Hopkins’ miscues have been surprising, as he helped save the season a year ago after things went south quickly with Cade York, culminating in a disastrous final preseason game in Kansas City. GM Andrew Berry acted quickly, acquiring Hopkins in a trade with the Chargers after he lost a preseason kicking battle to Cameron Dicker.
In 2023, he made 33-of-36 field goals, including all eight of his attempts from 50-plus yards, and made game-winning kicks against the Ravens and Steelers in back-to-back weeks. In Week 7 against the Colts, he made all four of his field goal attempts in a one-point victory, including two from 54 yards and one from 58, his career long.
The Browns repaid Hopkins, for that year — literally — with a three-year, $15.9 million deal, locking him up through 2027. The deal at the time made him the fifth-highest paid kicker in the league at $5.3 million per year.
As it stands this season, Hopkins is 8-of-10 on PATs and 10-of-13 on field goals.

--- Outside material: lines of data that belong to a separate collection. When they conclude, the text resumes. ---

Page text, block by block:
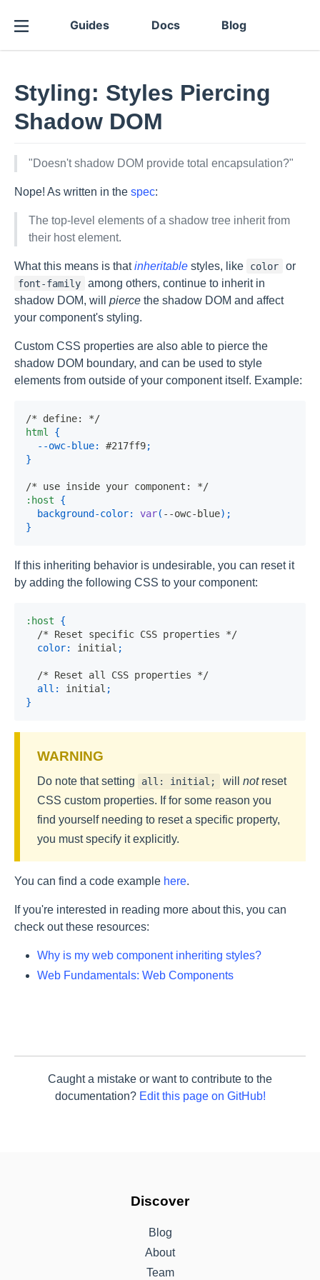
Guides Docs Blog
Styling: Styles Piercing
Shadow DOM
"Doesn't shadow DOM provide total encapsulation?"
Nope! As written in the spec:
The top-level elements of a shadow tree inherit from
their host element.
What this means is thatinheritable styles, like color or
font-family
among others, continue to inherit in
shadow DOM, will pierce the shadow DOM and affect
your component's styling.
Custom CSS properties are also able to pierce the
shadow DOM boundary, and can be used to style
elements from outside of your component itself. Example:
/* define: */
html
{
--owc-blue: #217ff9;
}
/* use inside your component: */
:host
{
background-color: var( --owc-blue) ;
}
If this inheriting behavior is undesirable, you can reset it
by adding the following CSS to your component:
:host
{
/* Reset specific CSS properties */
color: initial ;
/* Reset all CSS properties */
all : initial ;
}
Do note that setting all: initial; will notreset
CSS custom properties. If for some reason you
find yourself needing to reset a specific property,
you must specify it explicitly.
You can find a code example here.
If you're interested in reading more about this, you can
check out these resources:
Why is my web component inheriting styles?
Web Fundamentals: Web Components
Caught a mistake or want to contribute to the
documentation? Edit this page on GitHub!
Discover
Blog
About
Team

So, was Sunday just one of those days? Or is Hopkins fighting through something mechanical?
“I guess they’re one in the same sometimes,” Hopkins said. “Honestly, week of practice, I felt like I put the work in and sometimes it just doesn’t come to fruition on Sunday. The saying is, hard work doesn’t guarantee success, but at least hopefully it puts you in a position to be successful. And today was one of those days where it didn’t come to fruition.”